The appeal is from a trial court judge’s order decertifying an earlier class certification order authored by another judge.  The second judge had concluded that individualized issues of causation and reliance precluded certification of claims for fraud by omission, finding that whether a policyholder would have made the decision not to buy certain insurance coverage but for the alleged nondisclosures required a case-by-case determination.  The Court of Appeals had relied on the possibility that the plaintiffs might be able to prove liability on a “fraud on the market” theory in holding that the trial court had abused its discretion in decertifying the class.  Under the “fraud on the market” theory, a defendant can be held liable for securities fraud even if each individual shareholder did not rely on the misrepresentation or omission of fact if it can be proven that the fraud had the effect of depressing the overall value of the stock in an efficient market.

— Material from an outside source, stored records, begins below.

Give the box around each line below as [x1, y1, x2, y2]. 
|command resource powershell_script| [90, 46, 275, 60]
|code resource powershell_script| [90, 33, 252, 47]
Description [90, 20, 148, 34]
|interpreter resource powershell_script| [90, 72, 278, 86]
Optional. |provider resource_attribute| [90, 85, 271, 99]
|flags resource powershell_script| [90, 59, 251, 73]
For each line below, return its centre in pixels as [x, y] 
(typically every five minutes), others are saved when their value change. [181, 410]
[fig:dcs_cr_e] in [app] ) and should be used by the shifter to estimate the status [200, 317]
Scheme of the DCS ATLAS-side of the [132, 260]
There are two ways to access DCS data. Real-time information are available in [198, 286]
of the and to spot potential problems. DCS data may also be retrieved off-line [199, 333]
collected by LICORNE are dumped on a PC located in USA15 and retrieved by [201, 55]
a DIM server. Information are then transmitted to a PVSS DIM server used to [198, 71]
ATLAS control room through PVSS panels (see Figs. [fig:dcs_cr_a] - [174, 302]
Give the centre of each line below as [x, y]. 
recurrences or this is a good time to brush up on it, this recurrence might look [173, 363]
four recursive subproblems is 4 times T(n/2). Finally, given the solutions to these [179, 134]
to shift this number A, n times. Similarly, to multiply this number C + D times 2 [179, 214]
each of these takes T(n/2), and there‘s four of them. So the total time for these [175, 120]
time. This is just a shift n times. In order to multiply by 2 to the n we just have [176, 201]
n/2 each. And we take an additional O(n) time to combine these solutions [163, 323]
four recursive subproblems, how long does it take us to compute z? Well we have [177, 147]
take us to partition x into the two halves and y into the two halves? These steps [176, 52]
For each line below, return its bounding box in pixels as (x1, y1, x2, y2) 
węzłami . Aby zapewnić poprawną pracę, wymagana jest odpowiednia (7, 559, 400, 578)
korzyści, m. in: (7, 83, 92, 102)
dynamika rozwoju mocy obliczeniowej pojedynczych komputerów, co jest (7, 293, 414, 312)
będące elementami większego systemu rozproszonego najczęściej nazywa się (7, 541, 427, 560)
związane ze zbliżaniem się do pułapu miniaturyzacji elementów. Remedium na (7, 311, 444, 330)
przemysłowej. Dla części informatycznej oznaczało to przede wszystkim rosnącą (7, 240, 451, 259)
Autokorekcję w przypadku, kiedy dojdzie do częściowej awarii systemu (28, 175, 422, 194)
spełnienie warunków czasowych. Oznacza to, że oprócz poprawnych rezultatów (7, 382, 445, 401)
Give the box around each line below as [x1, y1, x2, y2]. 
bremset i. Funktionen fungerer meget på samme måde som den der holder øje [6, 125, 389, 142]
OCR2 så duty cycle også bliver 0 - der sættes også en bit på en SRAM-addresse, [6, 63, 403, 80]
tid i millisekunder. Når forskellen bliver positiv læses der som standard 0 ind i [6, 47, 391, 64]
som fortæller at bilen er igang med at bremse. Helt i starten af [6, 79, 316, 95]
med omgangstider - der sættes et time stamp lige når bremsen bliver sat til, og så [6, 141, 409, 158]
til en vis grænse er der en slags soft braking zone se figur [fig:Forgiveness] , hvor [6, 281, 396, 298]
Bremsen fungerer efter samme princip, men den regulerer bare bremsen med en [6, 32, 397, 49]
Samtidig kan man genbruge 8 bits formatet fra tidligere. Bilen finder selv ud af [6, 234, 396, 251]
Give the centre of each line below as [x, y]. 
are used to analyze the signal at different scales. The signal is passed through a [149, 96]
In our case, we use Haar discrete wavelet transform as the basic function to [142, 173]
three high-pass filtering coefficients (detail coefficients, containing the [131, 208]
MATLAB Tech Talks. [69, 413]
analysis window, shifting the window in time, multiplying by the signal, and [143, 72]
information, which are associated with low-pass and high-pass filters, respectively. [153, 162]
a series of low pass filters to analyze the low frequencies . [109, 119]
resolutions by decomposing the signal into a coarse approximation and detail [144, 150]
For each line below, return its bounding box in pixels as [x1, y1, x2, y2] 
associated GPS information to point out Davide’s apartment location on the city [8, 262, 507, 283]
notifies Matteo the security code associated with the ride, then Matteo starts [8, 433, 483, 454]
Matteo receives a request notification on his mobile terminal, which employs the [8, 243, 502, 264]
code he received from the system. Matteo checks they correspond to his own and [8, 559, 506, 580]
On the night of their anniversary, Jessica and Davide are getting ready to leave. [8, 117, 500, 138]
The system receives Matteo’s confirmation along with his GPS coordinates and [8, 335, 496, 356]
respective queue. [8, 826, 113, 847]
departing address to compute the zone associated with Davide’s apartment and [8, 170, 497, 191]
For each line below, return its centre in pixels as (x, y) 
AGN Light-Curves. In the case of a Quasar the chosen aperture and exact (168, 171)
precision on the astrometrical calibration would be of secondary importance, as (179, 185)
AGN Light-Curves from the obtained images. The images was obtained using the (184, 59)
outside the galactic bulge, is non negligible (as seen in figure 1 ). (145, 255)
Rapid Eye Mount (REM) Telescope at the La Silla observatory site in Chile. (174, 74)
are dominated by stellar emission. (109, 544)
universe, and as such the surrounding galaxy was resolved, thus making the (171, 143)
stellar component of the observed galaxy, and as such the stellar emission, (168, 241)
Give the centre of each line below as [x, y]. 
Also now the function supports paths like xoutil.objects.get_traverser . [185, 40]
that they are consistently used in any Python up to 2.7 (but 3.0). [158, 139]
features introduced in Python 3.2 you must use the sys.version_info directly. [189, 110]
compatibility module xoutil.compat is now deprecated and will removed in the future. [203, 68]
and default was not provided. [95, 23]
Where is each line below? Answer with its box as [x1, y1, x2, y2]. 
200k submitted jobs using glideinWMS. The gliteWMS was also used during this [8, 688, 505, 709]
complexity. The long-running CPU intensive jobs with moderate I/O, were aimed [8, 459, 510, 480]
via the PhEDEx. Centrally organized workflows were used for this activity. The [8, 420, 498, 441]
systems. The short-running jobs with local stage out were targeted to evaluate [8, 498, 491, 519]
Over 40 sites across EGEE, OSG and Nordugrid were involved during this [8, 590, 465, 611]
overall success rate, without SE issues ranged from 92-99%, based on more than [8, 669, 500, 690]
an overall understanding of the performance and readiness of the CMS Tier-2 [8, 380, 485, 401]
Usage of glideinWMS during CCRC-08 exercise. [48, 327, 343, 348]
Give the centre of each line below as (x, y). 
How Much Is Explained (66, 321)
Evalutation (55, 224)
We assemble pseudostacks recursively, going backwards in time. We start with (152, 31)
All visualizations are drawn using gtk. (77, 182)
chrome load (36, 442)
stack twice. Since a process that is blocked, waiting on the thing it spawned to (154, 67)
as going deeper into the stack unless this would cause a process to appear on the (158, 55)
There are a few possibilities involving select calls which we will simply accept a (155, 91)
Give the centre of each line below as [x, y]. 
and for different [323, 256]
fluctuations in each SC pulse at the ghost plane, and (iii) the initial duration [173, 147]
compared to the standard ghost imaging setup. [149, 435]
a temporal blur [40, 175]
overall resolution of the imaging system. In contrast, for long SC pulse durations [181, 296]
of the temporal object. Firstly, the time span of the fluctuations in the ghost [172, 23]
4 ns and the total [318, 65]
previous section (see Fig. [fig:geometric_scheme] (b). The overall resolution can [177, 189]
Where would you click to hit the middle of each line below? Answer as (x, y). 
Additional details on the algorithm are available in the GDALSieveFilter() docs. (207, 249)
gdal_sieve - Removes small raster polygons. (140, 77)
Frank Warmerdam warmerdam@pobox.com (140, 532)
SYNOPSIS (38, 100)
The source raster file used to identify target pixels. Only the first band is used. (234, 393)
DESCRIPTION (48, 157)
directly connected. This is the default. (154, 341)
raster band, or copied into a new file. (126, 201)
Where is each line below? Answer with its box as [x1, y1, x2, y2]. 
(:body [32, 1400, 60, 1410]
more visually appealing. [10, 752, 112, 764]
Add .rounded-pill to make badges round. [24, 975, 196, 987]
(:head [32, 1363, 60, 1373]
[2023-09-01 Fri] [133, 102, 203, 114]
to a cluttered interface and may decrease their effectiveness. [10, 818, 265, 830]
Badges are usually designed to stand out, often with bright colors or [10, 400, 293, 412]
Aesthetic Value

The issues for which the Petition for Certiorari was granted are summarized in this ClassActionBlawg entry.

Many of the questions focused on whether there were facts in the record to support the conclusion that proof of causation could be made by class-wide evidence without relying on the “fraud on the market” theory.  Other key questions focused on whether the trial court’s exercise of discretion to decertify the class could be upheld under an abuse of discretion standard even if other courts might have reached the opposite conclusion.  Two concepts not addressed in detail were the impact of the regulated nature of insurance premiums and the fact that premium rates are driven primarily by the actuarial risk assumed by insurers, not by pure market competition.  Both of these facts raise doubts about any assumption that more “fully informed” consumers might have been able to drive down the cost of premiums.

The “fraud on the market” and “price inflation” theories of loss causation appeared to be a growing trend in consumer class actions until earlier this year when the Second Circuit Court of Appeals in the light cigarettes marketing case, McLaughlin v. Philip Morris USA, Inc. et al., No. 06-4666-cv (April 3, 2008).  In McLaughlin, the court held that these types of theories could not be used to justify certification of a consumer class because they were too attenuated and speculative.

Coincidentally, Securities Docket reports today that a method suggested by Michigan law professor Adam Pritchard for companies to avoid or reduce exposure for certain “fraud on the market” securities claims by amending a company’s bylaws has now been proposed by a shareholder of Alaska Air, Inc. to its Chairman and CEO.  That entry also has a link to the proposal itself.